LOGAN – Utah State University officials report that the institution is now offering nearly 75 percent of its previously-scheduled spring semester catalog via online or other remote teaching methods.
In the wake of USU President Noelle Cockett’s cancellation of all classroom instruction in early March, the university’s faculty and staff were faced with the daunting challenge of transitioning the content of 6,011 classroom courses to delivery by distance learning technologies. The university’s ambitious goal to salvage spring semester instruction despite the Coronavirus outbreak was to achieve that transition by Mar. 18.
USU spokesperson Emilie Wheeler said Friday that 4,131 of those face-to-face courses have now been moved to online delivery. Instruction has also continued without interruption in 298 USU courses that are broadcast statewide and another 497 courses that were originally slated as online courses, for a total of 4,926 courses that are now continuing.

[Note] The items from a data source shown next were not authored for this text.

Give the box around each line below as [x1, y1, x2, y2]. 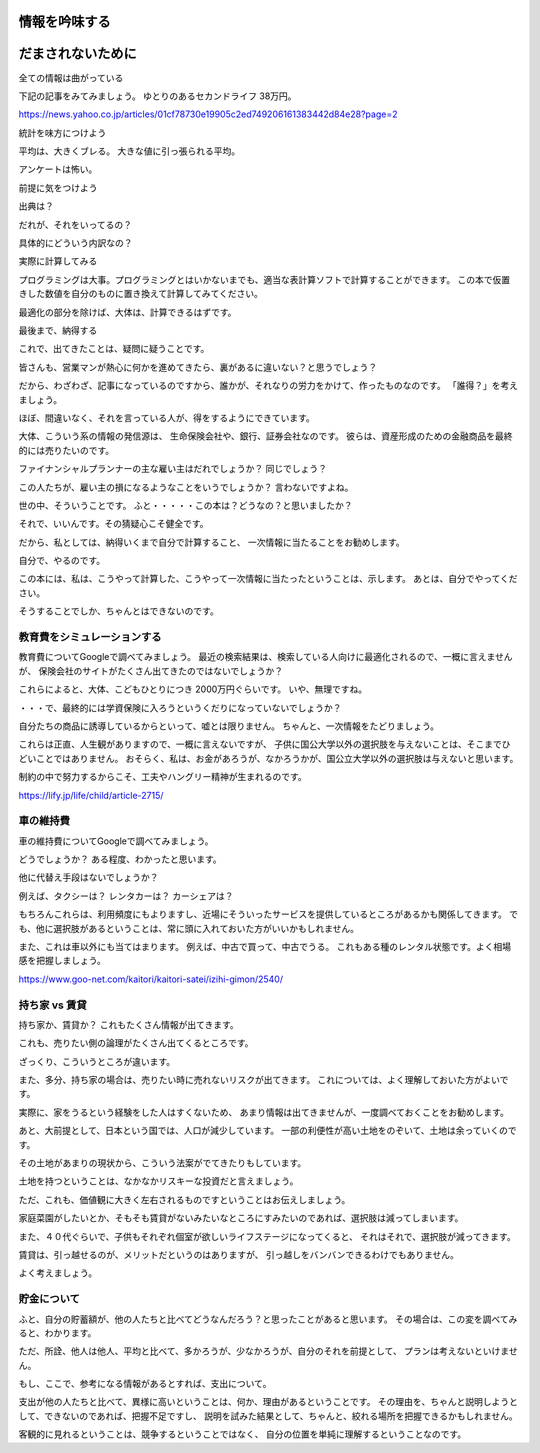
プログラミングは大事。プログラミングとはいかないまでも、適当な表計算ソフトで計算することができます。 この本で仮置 [18, 273, 511, 285]
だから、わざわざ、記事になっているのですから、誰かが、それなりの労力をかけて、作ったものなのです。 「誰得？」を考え [18, 380, 519, 392]
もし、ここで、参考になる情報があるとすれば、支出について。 [18, 1378, 272, 1390]
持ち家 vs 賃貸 [18, 998, 87, 1012]
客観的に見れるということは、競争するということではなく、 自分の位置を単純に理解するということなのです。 [18, 1428, 467, 1440]
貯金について [18, 1292, 80, 1306]
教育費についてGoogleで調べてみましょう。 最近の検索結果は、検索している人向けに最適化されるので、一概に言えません [18, 651, 514, 663]
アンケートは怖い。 [18, 163, 98, 175]
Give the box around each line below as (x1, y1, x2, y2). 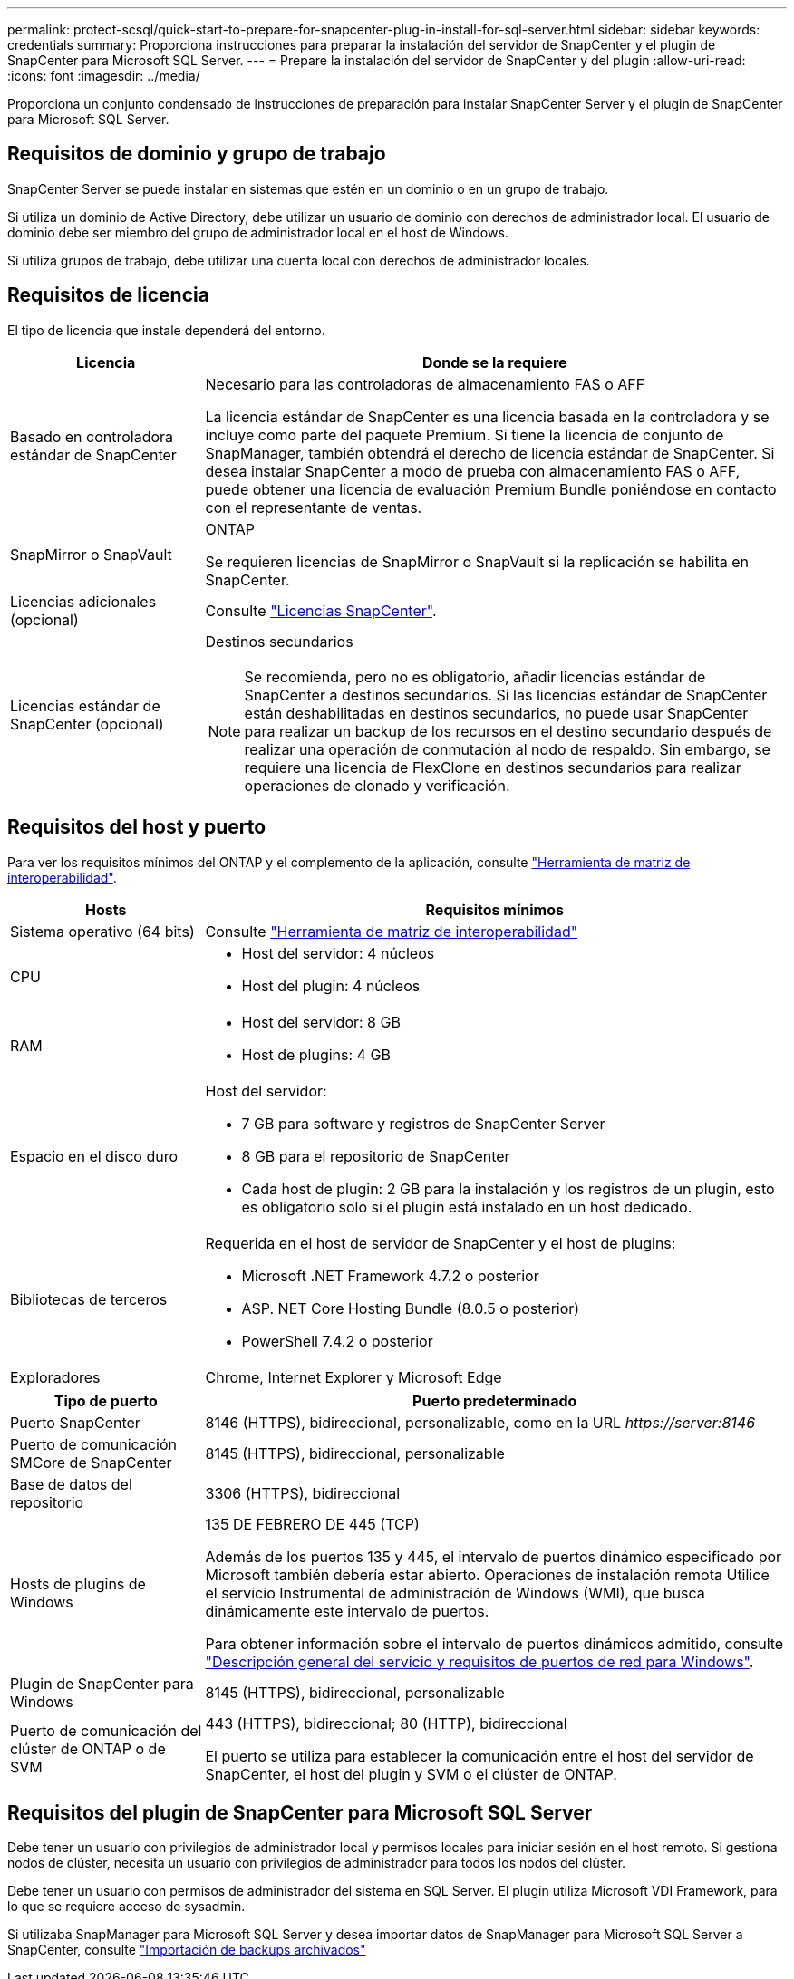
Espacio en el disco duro (10, 1146, 179, 1165)
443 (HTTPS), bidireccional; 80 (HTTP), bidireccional (205, 1714, 567, 1733)
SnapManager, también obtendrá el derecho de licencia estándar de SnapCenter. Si (205, 443, 775, 462)
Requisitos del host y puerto (7, 816, 266, 839)
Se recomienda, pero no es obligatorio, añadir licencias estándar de (244, 667, 706, 686)
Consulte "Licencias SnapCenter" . (205, 601, 437, 620)
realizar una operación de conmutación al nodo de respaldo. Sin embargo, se (244, 739, 770, 758)
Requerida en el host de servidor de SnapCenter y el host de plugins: (205, 1233, 676, 1252)
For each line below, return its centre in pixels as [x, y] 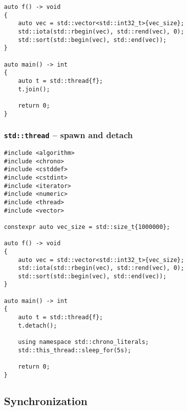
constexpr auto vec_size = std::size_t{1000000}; [87, 227]
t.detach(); [37, 325]
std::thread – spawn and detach [69, 135]
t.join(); [34, 89]
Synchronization [46, 400]
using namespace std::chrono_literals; [83, 342]
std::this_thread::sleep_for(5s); [75, 350]
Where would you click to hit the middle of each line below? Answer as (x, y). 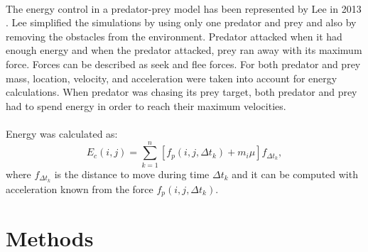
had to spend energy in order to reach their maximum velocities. (146, 105)
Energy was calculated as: (62, 133)
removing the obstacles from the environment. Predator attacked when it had (174, 36)
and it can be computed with (295, 174)
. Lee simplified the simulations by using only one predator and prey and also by (181, 22)
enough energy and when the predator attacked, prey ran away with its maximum (184, 50)
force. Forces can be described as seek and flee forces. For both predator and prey (183, 64)
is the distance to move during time (132, 174)
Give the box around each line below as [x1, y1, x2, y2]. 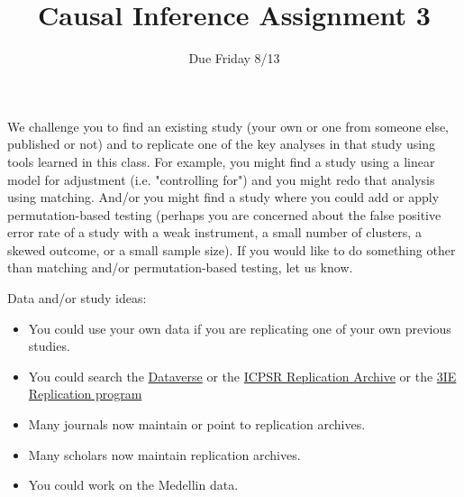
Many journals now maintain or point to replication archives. [28, 415, 366, 434]
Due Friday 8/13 [188, 49, 280, 68]
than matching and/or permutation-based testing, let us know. [7, 258, 353, 277]
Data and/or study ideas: [7, 289, 147, 308]
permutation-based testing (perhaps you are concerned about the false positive [7, 205, 441, 224]
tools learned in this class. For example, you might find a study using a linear [7, 152, 435, 170]
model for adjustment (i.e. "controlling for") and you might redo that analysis [7, 170, 435, 189]
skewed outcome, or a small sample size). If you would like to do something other [7, 240, 456, 259]
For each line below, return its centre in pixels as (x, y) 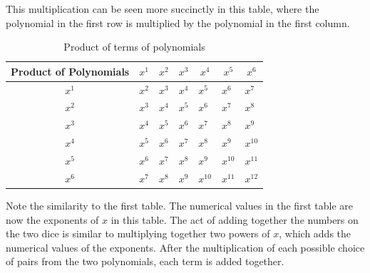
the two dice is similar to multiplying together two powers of (138, 233)
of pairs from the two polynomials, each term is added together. (145, 261)
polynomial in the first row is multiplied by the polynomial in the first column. (178, 22)
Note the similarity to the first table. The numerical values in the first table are (179, 205)
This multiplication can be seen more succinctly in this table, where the (163, 9)
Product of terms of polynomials (134, 47)
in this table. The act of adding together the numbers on (235, 219)
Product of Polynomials (70, 71)
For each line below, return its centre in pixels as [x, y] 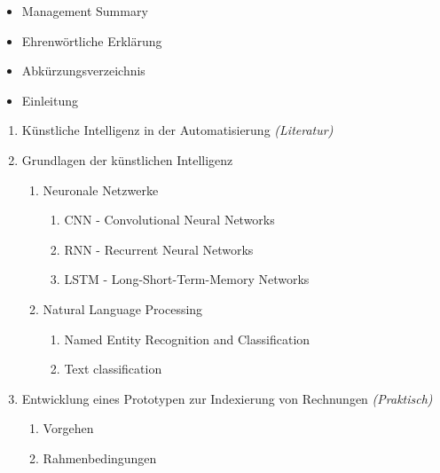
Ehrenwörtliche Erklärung [92, 40]
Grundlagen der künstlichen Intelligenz [127, 159]
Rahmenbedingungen [100, 457]
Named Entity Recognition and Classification [187, 339]
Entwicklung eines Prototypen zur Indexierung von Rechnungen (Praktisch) [227, 398]
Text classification [113, 369]
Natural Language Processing [123, 308]
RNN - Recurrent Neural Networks [159, 249]
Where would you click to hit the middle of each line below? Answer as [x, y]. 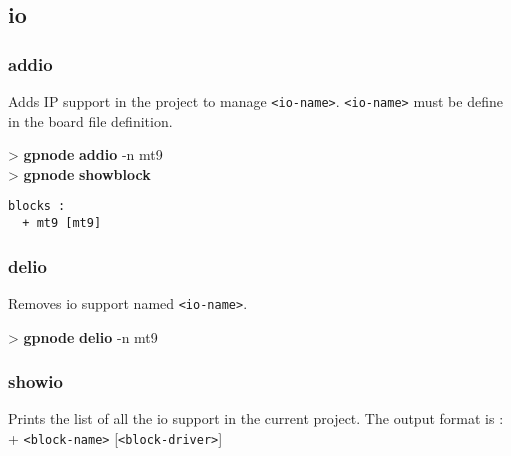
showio [35, 381]
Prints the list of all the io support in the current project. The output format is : [256, 418]
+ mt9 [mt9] [62, 223]
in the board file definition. [90, 120]
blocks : [37, 206]
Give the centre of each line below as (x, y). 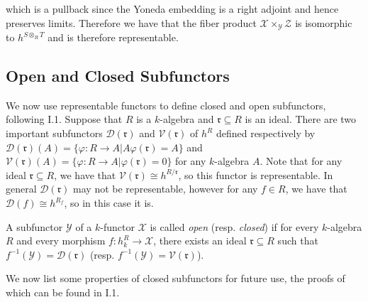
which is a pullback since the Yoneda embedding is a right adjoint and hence (172, 9)
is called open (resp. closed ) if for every (234, 226)
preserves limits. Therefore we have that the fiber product (131, 22)
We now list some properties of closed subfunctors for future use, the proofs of (175, 278)
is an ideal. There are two (301, 119)
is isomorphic (324, 22)
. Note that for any (301, 161)
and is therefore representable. (113, 37)
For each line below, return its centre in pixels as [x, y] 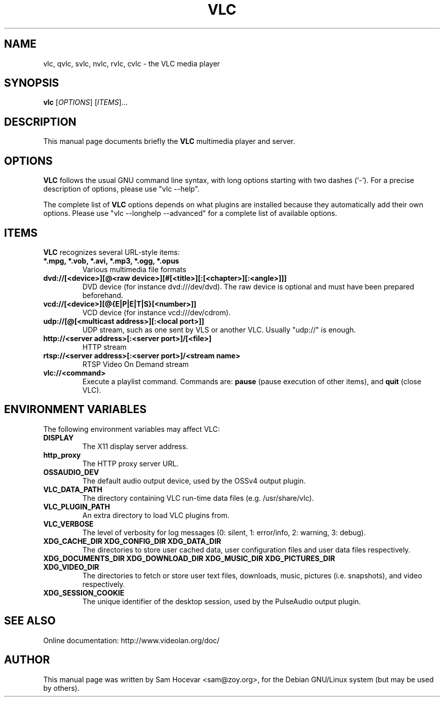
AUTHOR [27, 660]
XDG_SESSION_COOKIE [84, 593]
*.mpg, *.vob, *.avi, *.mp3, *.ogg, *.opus [111, 261]
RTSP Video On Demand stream [136, 364]
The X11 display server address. [135, 446]
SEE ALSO [30, 621]
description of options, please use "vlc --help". [121, 189]
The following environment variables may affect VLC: [132, 429]
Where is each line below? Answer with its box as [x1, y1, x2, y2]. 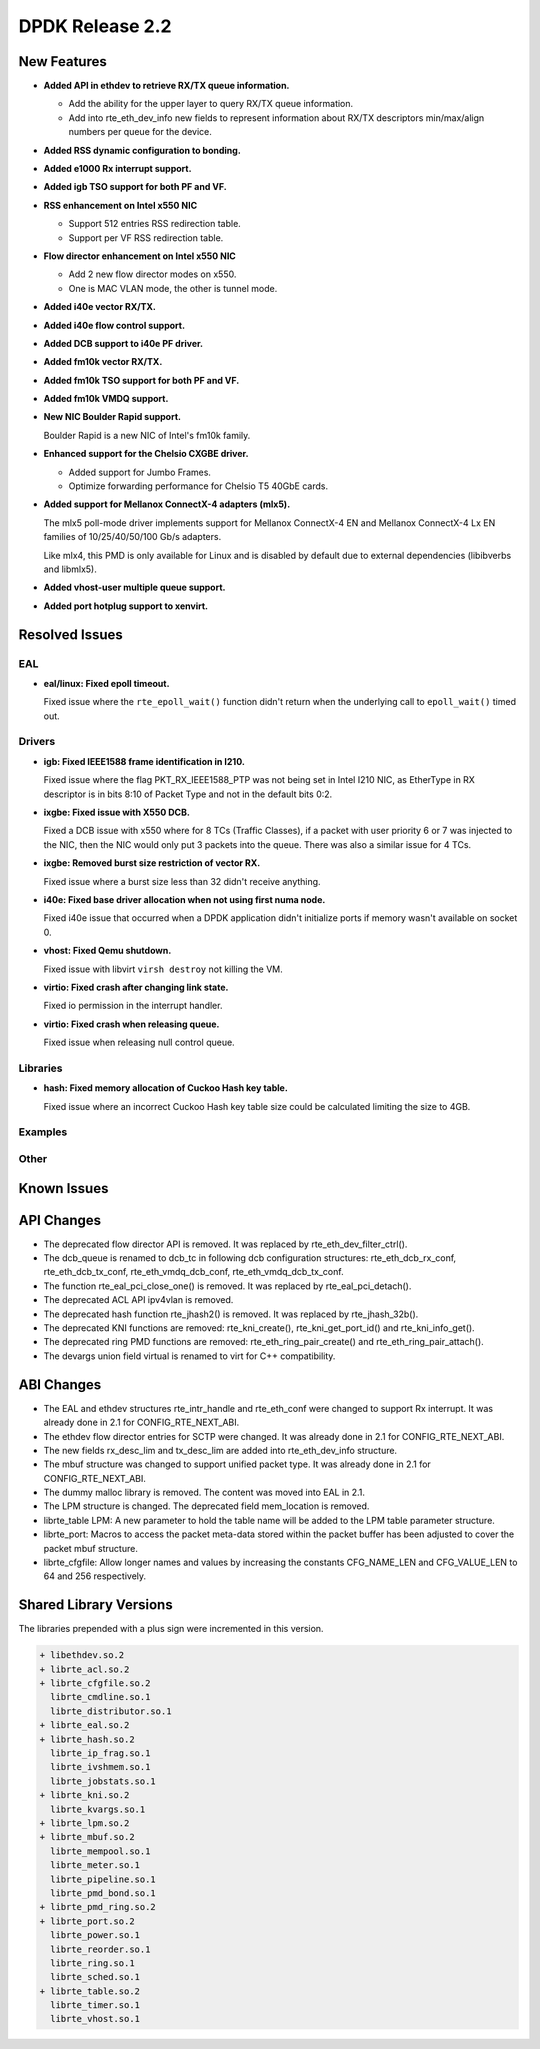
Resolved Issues [18, 626, 124, 643]
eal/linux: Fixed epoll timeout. [43, 677, 170, 689]
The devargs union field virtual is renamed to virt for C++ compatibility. [43, 1350, 336, 1362]
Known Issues [18, 1180, 109, 1197]
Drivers [18, 735, 56, 749]
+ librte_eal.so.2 [39, 1720, 130, 1731]
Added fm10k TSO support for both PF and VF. [43, 374, 240, 386]
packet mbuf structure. [43, 1542, 139, 1554]
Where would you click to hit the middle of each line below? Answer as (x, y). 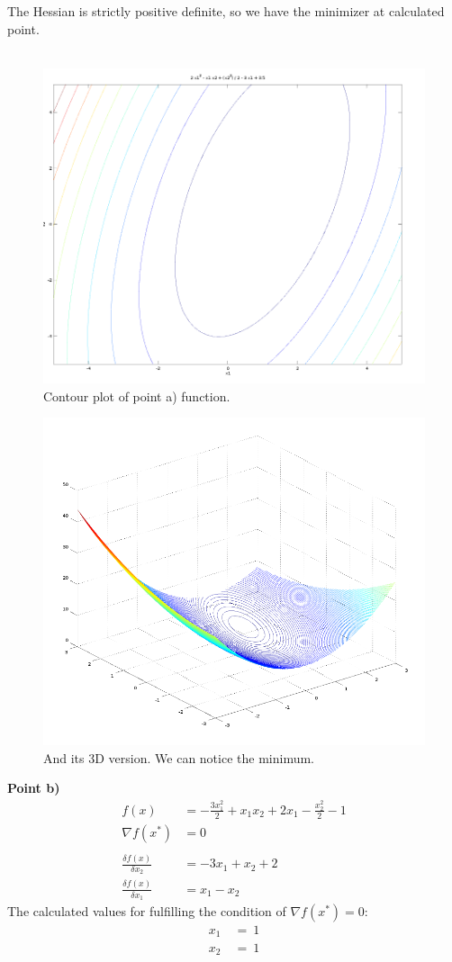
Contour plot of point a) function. (137, 396)
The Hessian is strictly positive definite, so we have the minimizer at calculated (226, 11)
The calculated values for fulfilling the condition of (147, 911)
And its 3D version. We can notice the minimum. (179, 757)
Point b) (34, 788)
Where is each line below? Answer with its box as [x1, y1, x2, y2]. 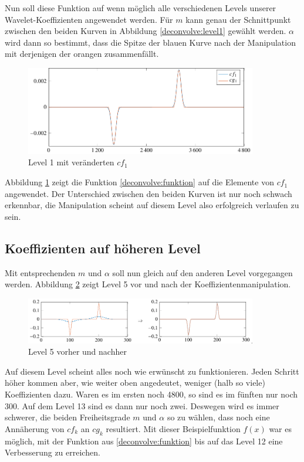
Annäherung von [5, 422, 65, 434]
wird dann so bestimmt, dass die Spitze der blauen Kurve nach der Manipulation [5, 36, 296, 48]
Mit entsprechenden [5, 266, 76, 278]
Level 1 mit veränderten [28, 156, 114, 168]
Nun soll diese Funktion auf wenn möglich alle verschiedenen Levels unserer [5, 2, 276, 13]
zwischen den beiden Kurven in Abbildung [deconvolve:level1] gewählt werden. [5, 25, 286, 37]
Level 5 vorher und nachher [28, 345, 127, 358]
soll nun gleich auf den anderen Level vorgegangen [112, 266, 293, 278]
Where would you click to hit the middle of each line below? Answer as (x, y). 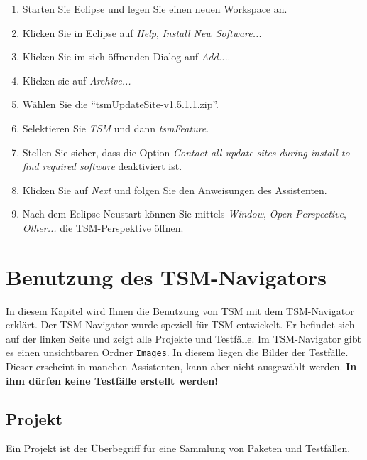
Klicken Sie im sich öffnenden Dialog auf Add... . (126, 57)
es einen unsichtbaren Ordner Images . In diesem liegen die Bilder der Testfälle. (177, 352)
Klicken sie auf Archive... (77, 80)
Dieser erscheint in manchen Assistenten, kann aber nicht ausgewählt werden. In (181, 367)
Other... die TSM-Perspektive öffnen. (103, 227)
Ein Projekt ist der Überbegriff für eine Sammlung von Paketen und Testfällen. (178, 448)
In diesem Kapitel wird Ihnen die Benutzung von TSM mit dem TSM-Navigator (180, 310)
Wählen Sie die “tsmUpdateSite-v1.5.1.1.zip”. (121, 104)
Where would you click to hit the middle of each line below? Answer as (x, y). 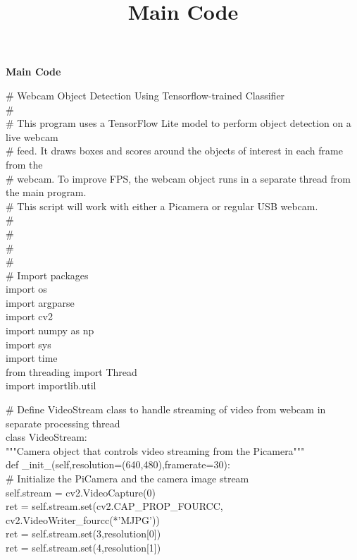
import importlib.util (51, 385)
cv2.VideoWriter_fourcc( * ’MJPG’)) (83, 519)
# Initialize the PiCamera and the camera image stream (127, 478)
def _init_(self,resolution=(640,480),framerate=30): (118, 464)
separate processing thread (63, 423)
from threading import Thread (71, 371)
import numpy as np (50, 330)
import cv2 (29, 316)
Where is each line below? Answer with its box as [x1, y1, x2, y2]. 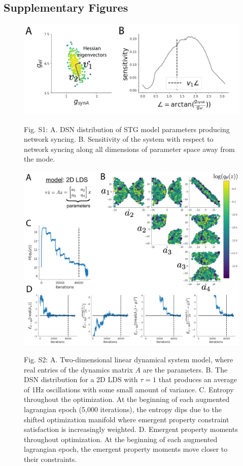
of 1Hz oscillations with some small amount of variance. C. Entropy [24, 384, 234, 394]
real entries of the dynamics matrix [24, 364, 133, 375]
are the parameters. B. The [143, 364, 228, 375]
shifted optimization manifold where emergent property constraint [24, 414, 229, 424]
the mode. [24, 153, 55, 164]
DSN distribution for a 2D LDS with [24, 374, 138, 385]
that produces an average [158, 374, 237, 385]
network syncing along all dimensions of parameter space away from [24, 143, 235, 154]
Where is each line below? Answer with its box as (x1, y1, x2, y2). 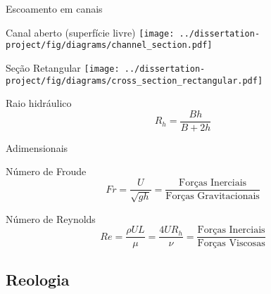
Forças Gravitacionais (165, 191, 260, 202)
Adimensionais (6, 140, 68, 155)
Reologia (6, 268, 70, 290)
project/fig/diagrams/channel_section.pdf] (6, 40, 213, 51)
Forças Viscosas (197, 238, 265, 249)
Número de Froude (6, 164, 87, 179)
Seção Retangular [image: (6, 60, 120, 75)
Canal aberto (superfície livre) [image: (6, 25, 175, 39)
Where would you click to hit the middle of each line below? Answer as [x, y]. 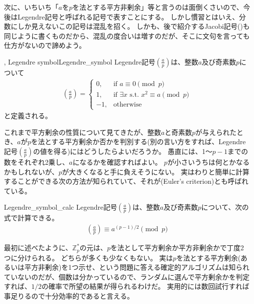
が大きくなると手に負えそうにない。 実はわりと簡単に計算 [156, 171]
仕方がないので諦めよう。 [45, 45]
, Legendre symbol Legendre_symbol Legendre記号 [80, 61]
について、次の [225, 207]
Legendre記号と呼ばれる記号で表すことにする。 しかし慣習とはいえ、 [128, 16]
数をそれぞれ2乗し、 [36, 162]
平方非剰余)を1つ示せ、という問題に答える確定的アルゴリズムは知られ [137, 267]
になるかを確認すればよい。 [117, 162]
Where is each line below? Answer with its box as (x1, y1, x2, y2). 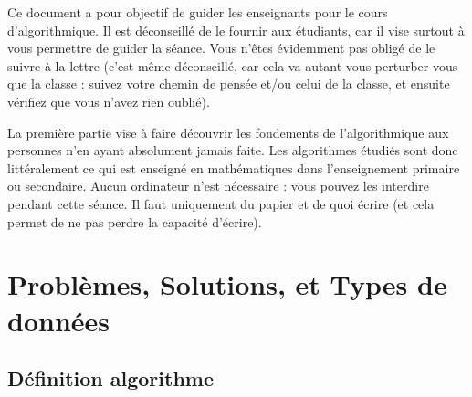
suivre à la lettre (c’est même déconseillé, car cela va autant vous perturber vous (7, 56, 458, 75)
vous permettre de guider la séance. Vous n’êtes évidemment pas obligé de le (7, 38, 435, 57)
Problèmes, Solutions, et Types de (7, 266, 447, 303)
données (7, 301, 110, 339)
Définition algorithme (7, 364, 214, 392)
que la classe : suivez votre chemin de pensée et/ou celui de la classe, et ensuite (7, 74, 450, 93)
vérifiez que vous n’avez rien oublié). (7, 91, 210, 110)
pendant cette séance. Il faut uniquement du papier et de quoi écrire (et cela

Wheeler explained that university officials recognized from the outset that some academic subjects just don’t readily lend themselves to delivery via available distance learning technologies. Some of those courses were reluctantly cancelled, including hands-on practicums and internships that could not be completed due to closed public schools and businesses. The remainder of the 1,880 spring semester courses that have not yet moved online are still being jointly studied by their professors and technology experts from the university’s Center for Innovative Design & Instruction in the hope of finding alternative delivery methods.
When the suspension of USU face-to-face classes was announced on Mar. 12, it was originally intended to be a temporary measure through the end of March. USU students in residential housing were encouraged to remain on campus and university employees were directed to proceed with business as usual while maintaining social distancing.
In the face of the escalating threat of the spread of the Coronavirus, the suspension of classroom courses has now been extended through the end of spring semester and students who can do so have been advised to leave the Logan campus.
While encouraging students to make an effort to adjust to the new online formats of their courses, the university has also extended the deadline to withdraw from those courses or to change grading options from a letter grade to pass/fail until April 15.
The university has announced, however, that tuition or course fee refunds will not be allowed as courses, grades and credit are still being offered. Student fees will also not be refunded.